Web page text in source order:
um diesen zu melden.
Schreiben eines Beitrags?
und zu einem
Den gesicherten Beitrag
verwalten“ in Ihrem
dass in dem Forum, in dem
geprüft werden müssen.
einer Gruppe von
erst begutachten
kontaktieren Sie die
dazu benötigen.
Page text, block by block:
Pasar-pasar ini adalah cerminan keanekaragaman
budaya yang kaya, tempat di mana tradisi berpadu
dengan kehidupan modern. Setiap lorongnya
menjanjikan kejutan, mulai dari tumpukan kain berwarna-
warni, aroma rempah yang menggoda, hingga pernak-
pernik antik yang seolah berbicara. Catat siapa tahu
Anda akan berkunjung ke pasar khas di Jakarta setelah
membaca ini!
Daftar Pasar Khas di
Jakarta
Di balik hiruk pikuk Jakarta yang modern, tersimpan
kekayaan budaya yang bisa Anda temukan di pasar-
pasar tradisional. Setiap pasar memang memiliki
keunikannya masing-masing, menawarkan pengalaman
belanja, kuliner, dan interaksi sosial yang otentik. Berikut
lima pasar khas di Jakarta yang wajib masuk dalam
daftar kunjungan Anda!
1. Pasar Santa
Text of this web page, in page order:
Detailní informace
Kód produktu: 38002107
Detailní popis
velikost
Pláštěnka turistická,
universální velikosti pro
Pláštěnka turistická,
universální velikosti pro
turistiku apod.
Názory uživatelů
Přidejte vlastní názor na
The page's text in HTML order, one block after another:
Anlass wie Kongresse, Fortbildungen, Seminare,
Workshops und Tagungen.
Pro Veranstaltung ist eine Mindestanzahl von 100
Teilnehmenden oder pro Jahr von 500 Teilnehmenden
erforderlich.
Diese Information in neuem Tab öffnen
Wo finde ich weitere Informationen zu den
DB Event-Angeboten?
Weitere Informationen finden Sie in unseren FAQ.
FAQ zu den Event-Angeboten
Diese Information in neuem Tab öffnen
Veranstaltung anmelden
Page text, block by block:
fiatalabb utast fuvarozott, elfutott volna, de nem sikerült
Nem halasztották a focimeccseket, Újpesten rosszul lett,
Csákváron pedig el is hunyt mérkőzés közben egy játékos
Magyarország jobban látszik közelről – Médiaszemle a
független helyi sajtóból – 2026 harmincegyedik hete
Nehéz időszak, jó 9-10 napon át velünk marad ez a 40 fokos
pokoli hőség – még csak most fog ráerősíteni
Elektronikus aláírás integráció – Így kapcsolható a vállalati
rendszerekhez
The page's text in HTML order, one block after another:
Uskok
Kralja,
※
WHAT TO DO: The response must consist solely of the lines from the first line of the entries through the line containing "Di balik hiruk", repeated exactly.

RESULT FOR THIS EXERCISE:
Web page text in source order:
um diesen zu melden.
Schreiben eines Beitrags?
und zu einem
Den gesicherten Beitrag
verwalten“ in Ihrem
dass in dem Forum, in dem
geprüft werden müssen.
einer Gruppe von
erst begutachten
kontaktieren Sie die
dazu benötigen.
Page text, block by block:
Pasar-pasar ini adalah cerminan keanekaragaman
budaya yang kaya, tempat di mana tradisi berpadu
dengan kehidupan modern. Setiap lorongnya
menjanjikan kejutan, mulai dari tumpukan kain berwarna-
warni, aroma rempah yang menggoda, hingga pernak-
pernik antik yang seolah berbicara. Catat siapa tahu
Anda akan berkunjung ke pasar khas di Jakarta setelah
membaca ini!
Daftar Pasar Khas di
Jakarta
Di balik hiruk pikuk Jakarta yang modern, tersimpan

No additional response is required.